NSメディカル・ヘルスケアサービス

運動のポイント

運動は諸刃の剣です。うまく行えば効果がでますし、間違った方法ですと害につながります。運動を行うには、運動の強度、頻度、時間、種類が重要なポイントです。
まず、運動強度ですが、高血圧の運動療法は「ニコニコペース」の運動が適しています。ニコニコペースの運動とは、心拍数や血圧が危険なほど上昇せず、疲労物質である乳酸が殆ど蓄積しない運動強度のことで、専門的には最大酸素摂取量(VO2max)の50%に相当する運動強度です。運動強度は心拍数(脈拍数)で推定する事ができ、ニコニコペースは以下の式で推定する事ができます。

ニコニコペースの計算式=「138−年齢/2」(拍/分)

例えば50歳の人であれば「138−50/2=113拍/分」になるような運動の強さです。
次に、運動時間ですが1回あたりの時間と週あたりの運動時間がポイントです。1回あたり20分以上、週あたり180分以上運動すると、その効果はかなり期待できます。さらには運動の継続で生活習慣病に罹る危険性が少なくなることも解っています。

<健康づくりのための年齢別運動強度(心拍数)早見表>
年齢階級 20代 30代 40代 50代 60代
1週間の合計時間 180分 170分 160分 150分 140分
目標心拍数(拍/分) 130 125 120 115 110

注:目標心拍数は、安静時心拍数が概ね70(拍/分)程度の平均的な人の50%に相当する運動強度です。

運動の頻度については、週あたり3回以上行うことが勧められています。1回の運動時間が短くても回数を多くすることで運動量が確保できます。できれば毎日行うことが望ましいでしょう。
運動の種類は有酸素運動が適しています。有酸素運動とは酸素を十分とりいれながら行う運動のことで、ウォーキングやジョギング、スイミング、サイクリングなど長時間にわたって行える運動が適しています。
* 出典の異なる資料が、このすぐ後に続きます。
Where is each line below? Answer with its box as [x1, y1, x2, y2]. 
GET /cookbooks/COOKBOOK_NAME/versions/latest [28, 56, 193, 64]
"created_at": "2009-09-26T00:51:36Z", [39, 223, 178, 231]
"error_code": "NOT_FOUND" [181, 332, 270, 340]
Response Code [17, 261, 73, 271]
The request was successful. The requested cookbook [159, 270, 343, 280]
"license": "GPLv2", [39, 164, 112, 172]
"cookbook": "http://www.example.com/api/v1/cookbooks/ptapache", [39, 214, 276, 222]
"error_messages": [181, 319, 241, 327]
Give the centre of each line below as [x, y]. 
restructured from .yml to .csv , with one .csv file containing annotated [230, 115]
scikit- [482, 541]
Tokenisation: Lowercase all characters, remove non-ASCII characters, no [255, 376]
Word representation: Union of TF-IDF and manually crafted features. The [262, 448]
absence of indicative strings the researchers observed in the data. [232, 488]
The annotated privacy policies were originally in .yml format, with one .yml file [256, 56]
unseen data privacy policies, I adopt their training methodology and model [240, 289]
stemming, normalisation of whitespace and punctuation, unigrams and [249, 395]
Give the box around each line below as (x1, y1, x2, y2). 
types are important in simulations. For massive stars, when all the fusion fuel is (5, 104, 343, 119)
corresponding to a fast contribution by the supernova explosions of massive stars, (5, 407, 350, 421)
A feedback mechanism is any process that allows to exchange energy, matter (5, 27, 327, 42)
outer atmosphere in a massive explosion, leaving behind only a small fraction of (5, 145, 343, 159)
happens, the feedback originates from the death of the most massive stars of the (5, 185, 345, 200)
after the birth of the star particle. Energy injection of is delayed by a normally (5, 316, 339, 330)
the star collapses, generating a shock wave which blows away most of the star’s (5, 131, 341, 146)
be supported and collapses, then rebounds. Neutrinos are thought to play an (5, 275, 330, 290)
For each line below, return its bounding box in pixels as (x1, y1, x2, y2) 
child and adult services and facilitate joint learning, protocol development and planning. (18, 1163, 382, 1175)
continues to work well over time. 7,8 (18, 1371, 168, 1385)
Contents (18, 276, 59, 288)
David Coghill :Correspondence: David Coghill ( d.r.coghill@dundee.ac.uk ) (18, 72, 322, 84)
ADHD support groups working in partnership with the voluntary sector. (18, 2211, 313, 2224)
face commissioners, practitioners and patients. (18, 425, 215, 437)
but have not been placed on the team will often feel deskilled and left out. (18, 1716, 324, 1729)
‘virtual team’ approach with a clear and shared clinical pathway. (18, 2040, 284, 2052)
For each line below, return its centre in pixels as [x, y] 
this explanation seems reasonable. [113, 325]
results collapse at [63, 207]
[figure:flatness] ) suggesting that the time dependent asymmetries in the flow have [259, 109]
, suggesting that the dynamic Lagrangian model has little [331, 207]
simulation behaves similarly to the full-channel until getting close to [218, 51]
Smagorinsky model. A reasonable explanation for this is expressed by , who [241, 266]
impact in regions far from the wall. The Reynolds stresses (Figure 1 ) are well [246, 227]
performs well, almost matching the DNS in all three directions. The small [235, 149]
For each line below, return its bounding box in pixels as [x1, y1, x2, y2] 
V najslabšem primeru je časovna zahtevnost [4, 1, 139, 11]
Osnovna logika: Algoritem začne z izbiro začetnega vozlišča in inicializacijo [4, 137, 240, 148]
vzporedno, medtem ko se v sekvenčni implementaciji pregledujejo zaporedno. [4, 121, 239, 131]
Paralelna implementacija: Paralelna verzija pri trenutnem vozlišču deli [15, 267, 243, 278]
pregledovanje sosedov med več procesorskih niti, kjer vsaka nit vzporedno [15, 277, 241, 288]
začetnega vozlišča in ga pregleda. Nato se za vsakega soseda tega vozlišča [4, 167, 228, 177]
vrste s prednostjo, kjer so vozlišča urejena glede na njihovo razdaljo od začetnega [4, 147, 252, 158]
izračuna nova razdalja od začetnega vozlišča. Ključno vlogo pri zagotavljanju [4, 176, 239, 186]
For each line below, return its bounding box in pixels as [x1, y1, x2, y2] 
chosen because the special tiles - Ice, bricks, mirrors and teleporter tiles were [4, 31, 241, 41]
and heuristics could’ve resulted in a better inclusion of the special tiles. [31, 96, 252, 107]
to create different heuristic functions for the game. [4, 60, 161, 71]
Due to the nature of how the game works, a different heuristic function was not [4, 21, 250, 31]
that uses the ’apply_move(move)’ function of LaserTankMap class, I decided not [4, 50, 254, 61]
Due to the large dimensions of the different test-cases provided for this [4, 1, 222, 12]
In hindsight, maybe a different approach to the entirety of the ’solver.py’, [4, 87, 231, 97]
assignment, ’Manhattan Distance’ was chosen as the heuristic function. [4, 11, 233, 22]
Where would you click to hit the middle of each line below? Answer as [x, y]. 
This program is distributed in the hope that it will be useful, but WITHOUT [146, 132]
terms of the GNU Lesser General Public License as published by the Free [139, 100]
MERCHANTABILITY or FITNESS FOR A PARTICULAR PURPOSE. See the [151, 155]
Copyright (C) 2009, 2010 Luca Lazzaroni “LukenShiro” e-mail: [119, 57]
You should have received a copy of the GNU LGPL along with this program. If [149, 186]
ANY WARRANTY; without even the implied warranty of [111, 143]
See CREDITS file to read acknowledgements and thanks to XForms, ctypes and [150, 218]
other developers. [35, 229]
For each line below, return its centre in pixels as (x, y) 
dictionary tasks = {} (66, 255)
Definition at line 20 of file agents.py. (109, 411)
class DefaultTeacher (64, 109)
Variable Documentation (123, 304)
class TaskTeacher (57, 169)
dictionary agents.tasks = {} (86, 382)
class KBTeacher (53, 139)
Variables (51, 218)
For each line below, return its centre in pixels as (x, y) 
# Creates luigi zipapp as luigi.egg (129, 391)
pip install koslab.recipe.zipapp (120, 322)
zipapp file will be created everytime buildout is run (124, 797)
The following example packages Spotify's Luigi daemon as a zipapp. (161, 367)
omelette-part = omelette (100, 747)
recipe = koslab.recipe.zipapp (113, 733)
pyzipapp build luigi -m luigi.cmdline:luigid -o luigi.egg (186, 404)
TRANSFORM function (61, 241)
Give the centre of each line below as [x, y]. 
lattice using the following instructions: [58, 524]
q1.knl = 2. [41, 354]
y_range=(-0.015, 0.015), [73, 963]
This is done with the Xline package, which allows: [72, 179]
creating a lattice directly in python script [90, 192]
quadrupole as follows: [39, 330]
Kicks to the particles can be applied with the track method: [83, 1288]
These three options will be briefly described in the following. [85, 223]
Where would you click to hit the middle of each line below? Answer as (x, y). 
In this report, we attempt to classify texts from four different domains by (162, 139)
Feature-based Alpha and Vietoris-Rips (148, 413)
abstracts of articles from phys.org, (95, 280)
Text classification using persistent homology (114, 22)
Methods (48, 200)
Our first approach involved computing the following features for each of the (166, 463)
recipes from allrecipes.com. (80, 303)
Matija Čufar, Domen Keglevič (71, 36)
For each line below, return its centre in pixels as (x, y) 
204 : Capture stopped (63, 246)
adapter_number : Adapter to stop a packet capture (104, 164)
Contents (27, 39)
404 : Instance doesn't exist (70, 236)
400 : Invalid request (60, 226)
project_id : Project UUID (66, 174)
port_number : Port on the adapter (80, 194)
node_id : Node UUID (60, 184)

高血圧には運動による効果がかなり期待できます。それには、正しく運動を行うことが重要なのですが、降圧効果には個人差があります。運動してもなかなか正常にならない人もいます。しかし、正常血圧であって運動してない人と、高血圧であって運動している人との寿命を比較しますと、たとえ高血圧でも運動している人の方が長生きだと言う報告があります。さらには、運動を良くやっているとガンにさえも罹りにくいことも解っています。また、運動は身体的な効果ばかりでなくQOL(生活の質)も高めてくれます。心身共に充実した生活を送るためにも、「ニコニコペース」の運動で健康づくりを行ってみてはいかがでしょうか


体力と血圧の関係

最大酸素摂取量(心肺持久力)が高い人ほど生活習慣病に罹りにくいと言われています。図は最大酸素摂取量と血圧との関係を示していますが、最大酸素摂取量が低い人ほど高血圧になる危険度が高いことを表しています。
現時点で血圧が正常範囲内であっても、数年後に高血圧になる可能性は十分考えられます。例えば、体力と5年後の高血圧の発症率を調査した報告では、最大酸素摂取量が少ない人ほど5年後に高血圧になりやすかったとしています。血圧が高い人ほど心臓疾患や脳血管疾患にかかりやすいという報告などと併せて考えると、高血圧になってから運動を開始するのでなく、生活習慣病等にかからなくするためには、日頃から運度を行い、体力を高めておくことが必要だということがポイントのようです。

<運動と血圧の関係>

※運動の継続で血圧は下がるが、運動を中止すると元に戻る


運動を中止すると元に戻る

運動で血圧は低下しますが、それでは、運動を中止したら血圧はどうなるでしょうか?
上の図は、ニコニコペースの運動を行った結果、3ヶ月で血圧が下がりその後9ヶ月後に運動を中止したところ、元の状態に戻ってしまった事を表しています。運動の中止は、血圧のみならず、体力や血液成分などにも影響を与えます。ですから、運動も継続することが大切なのです。


運動と骨動態

運動が骨動態に及ぼす影響は、対象の年齢、性、運動の種類、強度、頻度、期間などに左右されます。通常、加齢による骨量減少は年間1%で、閉経後は年間2〜3%と言われています。しかし、ベッドなどに寝たきりになり全く動かない状態になりますと、骨量はわずか1週間で1%も減少すると言われています。
骨量の減少は運動量の減少で顕著に現れますが、骨形成はすぐにできません。個人差もありますが、例えば3カ月間のトレーニングでも骨量の増加がなかったとする報告もあります。